In 1990, as the Cold War drew to a close, the 8th Guards and 29th Tank Divisions were reduced to storage bases. To replace the 8th Guards, the 30th Guards Motor Rifle Division, withdrawn from the Central Group of Forces in Czechoslovakia, joined the army. By November of that year, according to CFE Treaty data, the army fielded 238 T-72 tanks, 381 infantry fighting vehicles, and 228 guns, mortars, and MLRS.

==Belorussian Army==
In June 1992 the army was taken over by Belarus after the dissolution of the Soviet Union, and on 12 August 1992 renamed 5th Guards Army Corps.

The 5th Guards Army Corps was still active in September 2001, when the Belarus Minister of Defence, General Lieutenant Leonid Maltsev, congratulated the remaining Belarus Guards units on 60 years of existence.

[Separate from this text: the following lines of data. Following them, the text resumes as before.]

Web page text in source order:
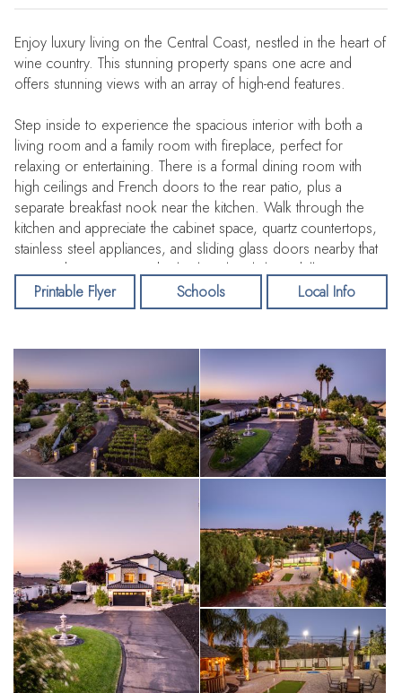
Enjoy luxury living on the Central Coast, nestled in the heart of
wine country. This stunning property spans one acre and
offers stunning views with an array of high-end features.
Step inside to experience the spacious interior with both a
living room and a family room with fireplace, perfect for
relaxing or entertaining. There is a formal dining room with
high ceilings and French doors to the rear patio, plus a
separate breakfast nook near the kitchen. Walk through the
kitchen and appreciate the cabinet space, quartz countertops,
stainless steel appliances, and sliding glass doors nearby that
capture the views over the backyard and distant hills.
The primary suite sits on a level of its own, with double
and privacy from the other rooms. A few more steps up the
staircase bring you to the next two bedrooms, which enjoy
elevated views of the distant hilltops. An additional half bath
and laundry room are conveniently located downstairs, in this
functional floorplan.
From the circular driveway, approach a home that exudes
welcome you to a sitting area and beautiful front entry. Enjoy
outdoor amenities such as an oversized batting cage that can
be used for other sports training, a putting green, and a
custom gazebo for outdoor entertaining. Cobble stone
pavers in the back patio complete this exquisite outdoor
retreat. Solar is owned, and there is an additional breaker box
outside for a future pool and lighting. Double gates open on
either side of the house and yard, with RV parking next to the
garage.
Printable Flyer Schools Local Info
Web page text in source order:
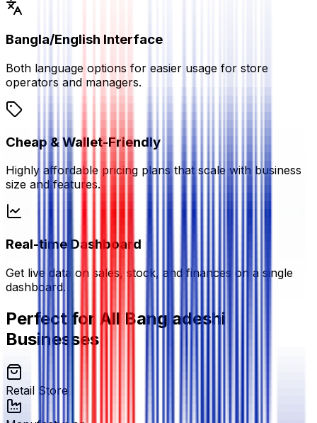
Bangla/English Interface
Both language options for easier usage for store
operators and managers.
Cheap & Wallet-Friendly
Highly affordable pricing plans that scale with business
size and features.
Real-time Dashboard
Get live data on sales, stock, and finances on a single
dashboard.
Perfect for All Bangladeshi
Businesses
Retail Stores
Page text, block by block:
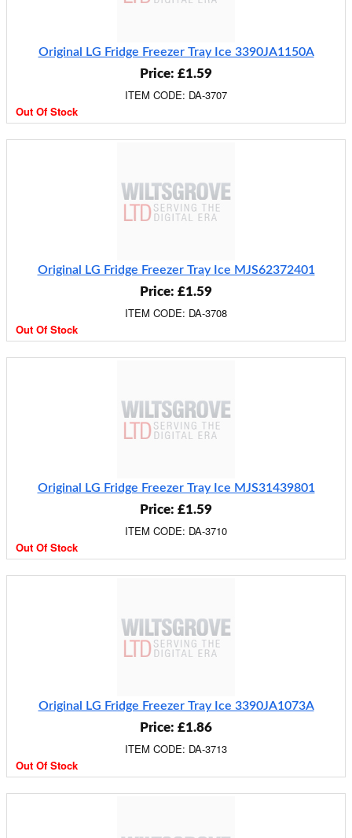
Original LG Fridge Freezer Tray Ice 3390JA1150A
Price: £1.59
ITEM CODE: DA-3707
Out Of Stock
Original LG Fridge Freezer Tray Ice MJS62372401
Price: £1.59
ITEM CODE: DA-3708
Out Of Stock
Original LG Fridge Freezer Tray Ice MJS31439801
Price: £1.59
ITEM CODE: DA-3710
Out Of Stock
Original LG Fridge Freezer Tray Ice 3390JA1073A
Price: £1.86
ITEM CODE: DA-3713
Out Of Stock
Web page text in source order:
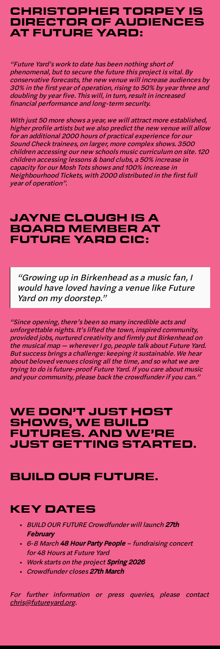
CHRISTOPHER TORPEY IS
DIRECTOR OF AUDIENCES
AT FUTURE YARD:
“Future Yard’s work to date has been nothing short of
phenomenal, but to secure the future this project is vital. By
conservative forecasts, the new venue will increase audiences by
30% in the first year of operation, rising to 50% by year three and
doubling by year five. This will, in turn, result in increased
financial performance and long-term security.
With just 50 more shows a year, we will attract more established,
higher profile artists but we also predict the new venue will allow
for an additional 2000 hours of practical experience for our
Sound Check trainees, on larger, more complex shows. 3500
children accessing our new schools music curriculum on site. 120
children accessing lessons & band clubs, a 50% increase in
capacity for our Mosh Tots shows and 100% increase in
Neighbourhood Tickets, with 2000 distributed in the first full
year of operation”.
JAYNE CLOUGH IS A
BOARD MEMBER AT
FUTURE YARD CIC:
“Growing up in Birkenhead as a music fan, I
would have loved having a venue like Future
Yard on my doorstep.”
“Since opening, there’s been so many incredible acts and
unforgettable nights. It’s lifted the town, inspired community,
provided jobs, nurtured creativity and firmly put Birkenhead on
the musical map — wherever I go, people talk about Future Yard.
But success brings a challenge: keeping it sustainable. We hear
about beloved venues closing all the time, and so what we are
trying to do is future-proof Future Yard. If you care about music
and your community, please back the crowdfunder if you can.”
WE DON’T JUST HOST
SHOWS, WE BUILD
FUTURES. AND WE’RE
JUST GETTING STARTED.
BUILD OUR FUTURE.
KEY DATES
BUILD OUR FUTURE Crowdfunder will launch27th
February
6-8 March48 Hour Party People– fundraising concert
for 48 Hours at Future Yard
Work starts on the projectSpring 2026
Crowdfunder closes27th March
For further information or press queries, please contact
chris@futureyard.org.
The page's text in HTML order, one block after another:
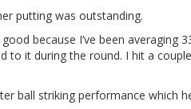
putting was outstanding.
because I’ve been averaging
to it during the round. I hit a
ball striking performance which
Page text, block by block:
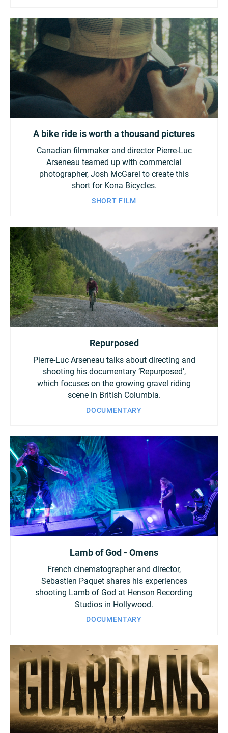
A bike ride is worth a thousand pictures
Canadian filmmaker and director Pierre-Luc
Arseneau teamed up with commercial
photographer, Josh McGarel to create this
short for Kona Bicycles.
SHORT FILM
Repurposed
Pierre-Luc Arseneau talks about directing and
shooting his documentary ‘Repurposed’,
which focuses on the growing gravel riding
scene in British Columbia.
DOCUMENTARY
Lamb of God - Omens
French cinematographer and director,
Sebastien Paquet shares his experiences
shooting Lamb of God at Henson Recording
Studios in Hollywood.
DOCUMENTARY
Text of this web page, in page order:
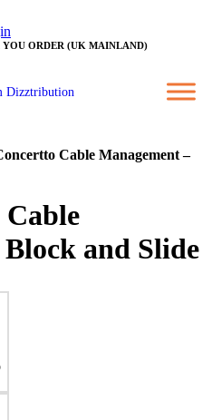
ORDER (UK MAINLAND)
Cable Management –
and Slide
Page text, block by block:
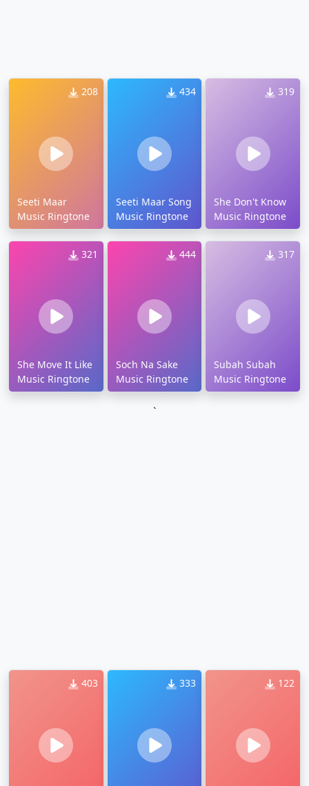
208
Seeti Maar
Music Ringtone
434
Seeti Maar Song
Music Ringtone
319
She Don't Know
Music Ringtone
321
She Move It Like
Music Ringtone
444
Soch Na Sake
Music Ringtone
317
Subah Subah
Music Ringtone
`
403 333 122
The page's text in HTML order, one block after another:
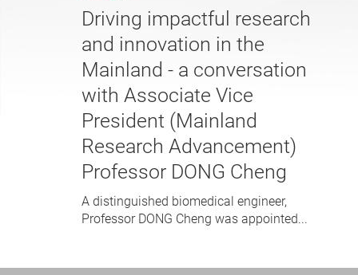
Driving impactful research
and innovation in the
Mainland - a conversation
with Associate Vice
President (Mainland
Research Advancement)
Professor DONG Cheng
A distinguished biomedical engineer,
Professor DONG Cheng was appointed...
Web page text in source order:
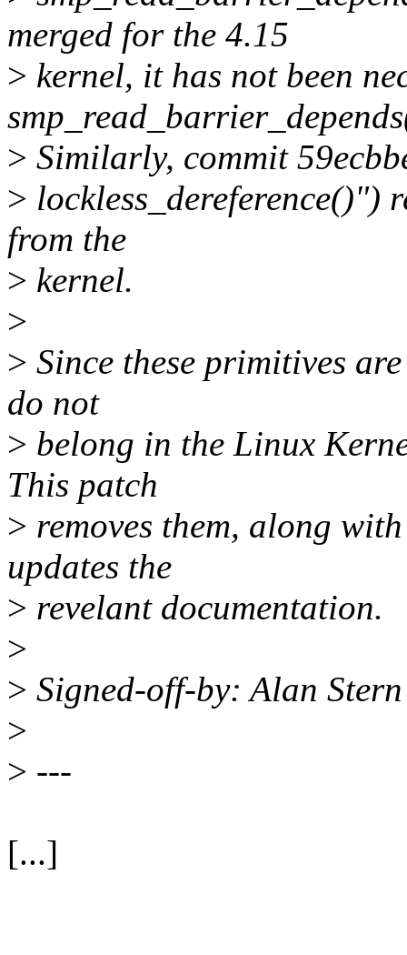
merged for the 4.15
> kernel, it has not been
> Similarly, commit
> lockless_dereference()")
from the
> kernel.
>
> Since these primitives
do not
> belong in the Linux
This patch
> removes them, along
updates the
> revelant documentation.
>
> Signed-off-by: Alan
>
> ---
[...]
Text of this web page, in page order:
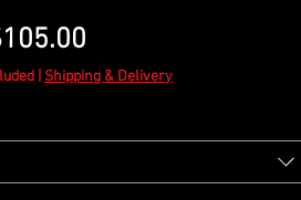
Price
Shipping & Delivery
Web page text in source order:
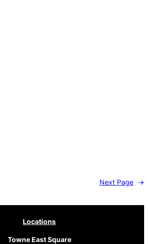
Next Page →
Locations
Towne East Square
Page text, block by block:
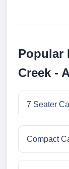
Popular
Creek -
7 Seater
Compact
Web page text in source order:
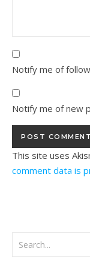
Notify me of
Notify me of new
This site uses
comment data is
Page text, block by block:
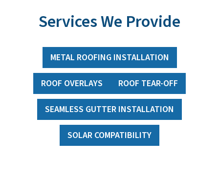
Services We Provide
METAL ROOFING INSTALLATION
ROOF OVERLAYS ROOF TEAR-OFF
SEAMLESS GUTTER INSTALLATION
SOLAR COMPATIBILITY
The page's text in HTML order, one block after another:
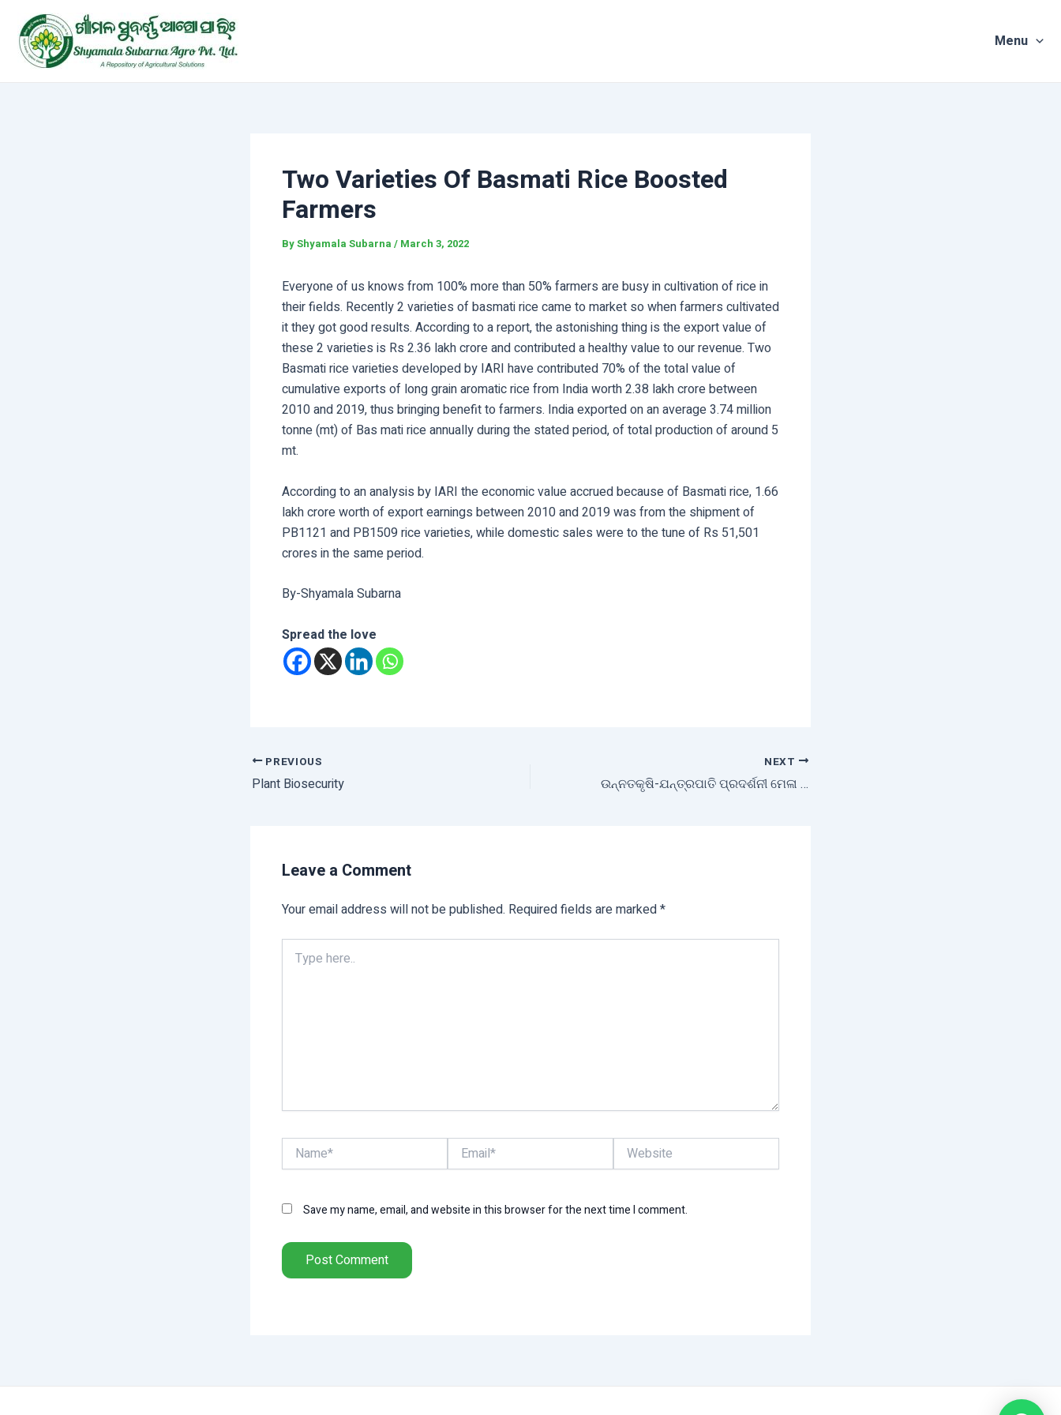
content
Menu
Two Varieties Of Basmati Rice Boosted
Farmers
ByShyamala Subarna / March 3, 2022
Everyone of us knows from 100% more than 50% farmers are busy in cultivation of rice in
their fields. Recently 2 varieties of basmati rice came to market so when farmers cultivated
it they got good results. According to a report, the astonishing thing is the export value of
these 2 varieties is Rs 2.36 lakh crore and contributed a healthy value to our revenue. Two
Basmati rice varieties developed by IARI have contributed 70% of the total value of
cumulative exports of long grain aromatic rice from India worth 2.38 lakh crore between
2010 and 2019, thus bringing benefit to farmers. India exported on an average 3.74 million
tonne (mt) of Bas mati rice annually during the stated period, of total production of around 5
mt.
According to an analysis by IARI the economic value accrued because of Basmati rice, 1.66
lakh crore worth of export earnings between 2010 and 2019 was from the shipment of
PB1121 and PB1509 rice varieties, while domestic sales were to the tune of Rs 51,501
crores in the same period.
By-Shyamala Subarna
Spread the love
PREVIOUS
Plant Biosecurity
NEXT
ଉନ୍ନତକୃଷି-ଯନ୍ତ୍ରପାତି ପ୍ରଦର୍ଶନୀ ମେଳା ଓ କୃଷକ ତାଲିମ ଶିବିର ।
Leave a Comment
Your email address will not be published. Required fields are marked*
here..
Name* Email* Website
Save my name, email, and website in this browser for the next time I comment.

However, later in 2001, the headquarters of the Ground Forces of the Armed Forces of Belarus was established on its basis.

There is a memorial to the soldiers of the 5th Guards Tank Army at Znamianka, Kirovograd Oblast, in Ukraine.

== Commanders ==
The following officers commanded the army.

- Marshal of Tank Troops Pavel Rotmistrov (22 February 1943 – 8 August 1944)
- Colonel General Mikhail Solomatin (9 August 1944 – 18 August 1944)
- Colonel General Vasily Volsky (19 August 1944 – 16 March 1945)
- Lieutenant General Maxim Sinenko (16 March 1945 – January 1946)
- Colonel General Mikhail Solomatin (January-26 April 1946)
- Lieutenant General Pavel Poluboyarov (27 April 1946 – 23 March 1949)
- Lieutenant General Mikhail Panov (23 March 1949 – 17 September 1951)
- Colonel General Mikhail Katukov (17 September 1951 – 23 June 1955)
- Lieutenant General Pyotr Kalininchenko (23 June 1955 – 16 April 1958)
- Lieutenant General Vladimir Smirnov (13 May 1958 – 7 May 1960)
- Lieutenant General Semyon Kurkotkin (7 May 1960 – 28 January 1965)
- Lieutenant General Boris Likhachev (28 January 1965 – 13 November 1967)
- Lieutenant General Saltan Magometov (13 November 1967 – 2 December 1969)
- Lieutenant General Mikhail Zaitsev (2 December 1969 – 11 August 1972)
- Lieutenant General Valery Belikov (11 August 1972 – 20 May 1974)
- Lieutenant General Vitaly Saltykov (3 June 1974 – 5 November 1976)
- Lieutenant General Ivan Gashkov (5 November 1976 – July 1979)
- Lieutenant General Pyotr Ledyayev (July 1979 – 1982)
- Lieutenant General Vyacheslav Khaydorov (1982–1984)
- Lieutenant General Valery Fursin (1984–1987)
- Lieutenant General Anatoly Ushakov (1987–1989)
- Major General Valery Lagoshin (1989-2 May 1991)
- Lieutenant General Stanislav Rumyantsev (3 May 1991 – 12 September 1992)

== Notes ==

=== Bibliography ===

- Feskov, V.I. (2013). "Вооруженные силы СССР после Второй Мировой войны: от Красной Армии к Советской"
- Glantz, David M. 'Companion to Colossus Reborn' Univ. Press of Kansas, 2005.